So If anyone wants a Martin, get one! Don't listen to me or anyone else. Go shoot a bunch of bows and decide from there. I just did that and I like the Bowtech Invasion. All that matters is what you like and feels good when you shoot it.


----------



## parkerd (Sep 30, 2010)

^ nicely said wish people would think before posting...


----------



## kylecurtis04 (Nov 30, 2010)

I'd love to see people shoot numerous bows with no name on the bow & no knowledge of what the bow company is & see what their impression is. I think we would all be surprised. Now, the reason I shoot a Martin is based on these simple facts. I can't afford to go out and spend damn near a 1K on a bow with all the accessories. Plus, why would I want to do that when I can get into a Martin rigged up for less than $500-$600? That is half the cost of one of the top end bows that shoot just as good. And its not about the bow, its about the person behind that bow that can make a bow. These pro's now days can make any bow look great and make them look like they shoot better than any bow out there. Technology is just so far advanced that it is just ignorant for people to call one bow company "junk." Because in all honesty, there isn't a crappy bow out there to my knowledge. With all this being said, as an archery Nation we should support one another no matter what they shoot. It is a brotherhood and a unity that we must continually build every day.


----------



## Ghost23 (Jul 15, 2011)

kylecurtis04, and parkerd I couldnt say it better myself. I too would love to see people shoot bows with no names on them and see their reactions when they are told what they shot. 

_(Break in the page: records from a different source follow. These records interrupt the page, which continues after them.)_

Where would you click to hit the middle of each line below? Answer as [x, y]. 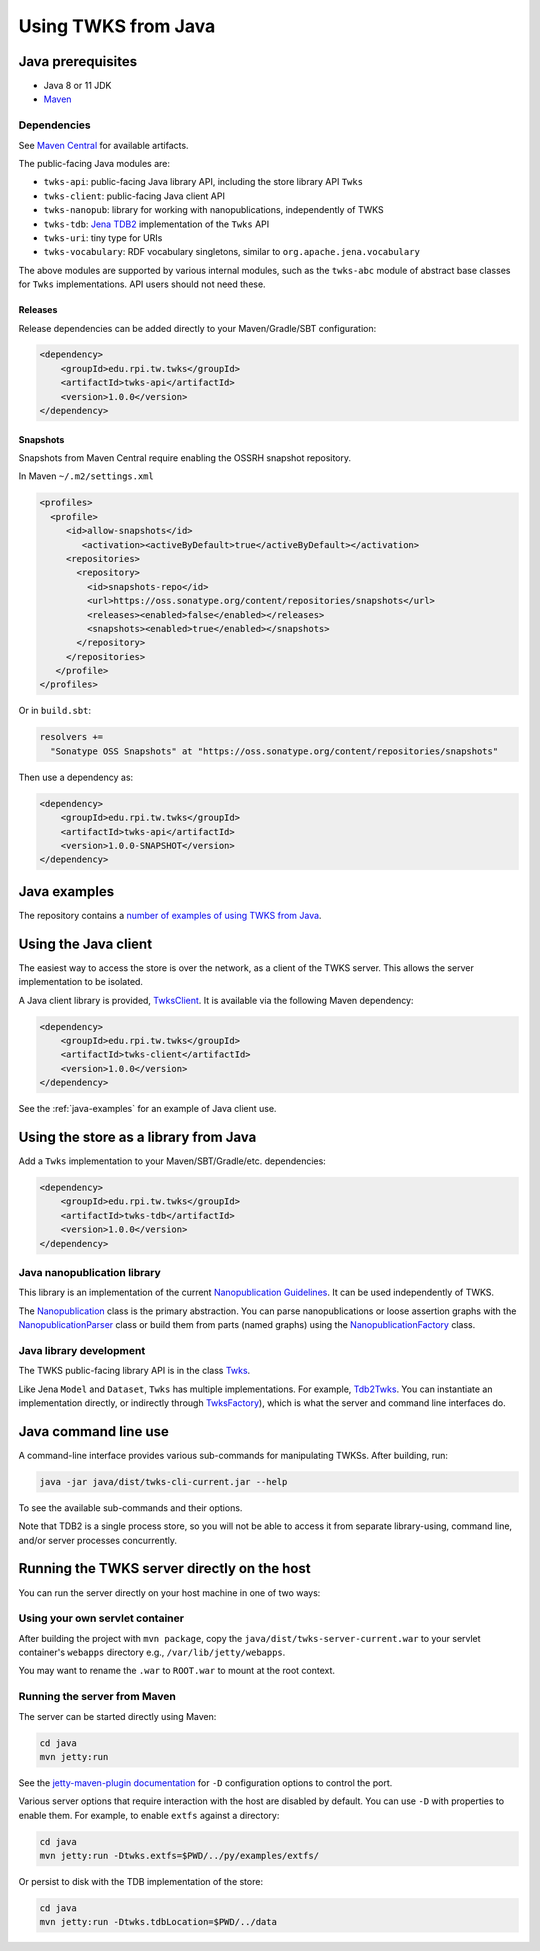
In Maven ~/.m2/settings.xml [86, 476]
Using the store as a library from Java [137, 1136]
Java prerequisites [78, 61]
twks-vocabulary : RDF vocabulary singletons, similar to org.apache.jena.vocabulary [231, 252]
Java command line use [93, 1431]
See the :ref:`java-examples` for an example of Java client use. [147, 1109]
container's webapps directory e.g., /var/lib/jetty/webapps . [152, 1652]
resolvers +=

But everyone has their own opinions about anything and everything. I think most of it comes from advertising, popularity, who else has it, TV, etc.. 

And no, there are no "junk" bows being produced these days. Some might have issues but they are still good bows. I think a "junk" bow would be dangerous to even shoot and would be quickly taken of the market. I don't really know of any recently. Maybe we should start a list of "bows with issues" and not consider them "junk". This would help everyone in their decisions and opinions on certain bows, and get away from simply stating that a bow is "junk". We all need to know why it is "junk". What are the issues that make it "junk"?


----------



## parkerd (Sep 30, 2010)

One o the main reasons I shoot a Parker is because I got it used at an incredible price I shot it a few times has a smooth draw and is considerably fast Im shoot a 340 grain arrow and I'm pushin about 260 maybe less?


----------



## Ghost23 (Jul 15, 2011)

This is the kind of info we need about bows. Not people saying everything that they don't have is junk.


----------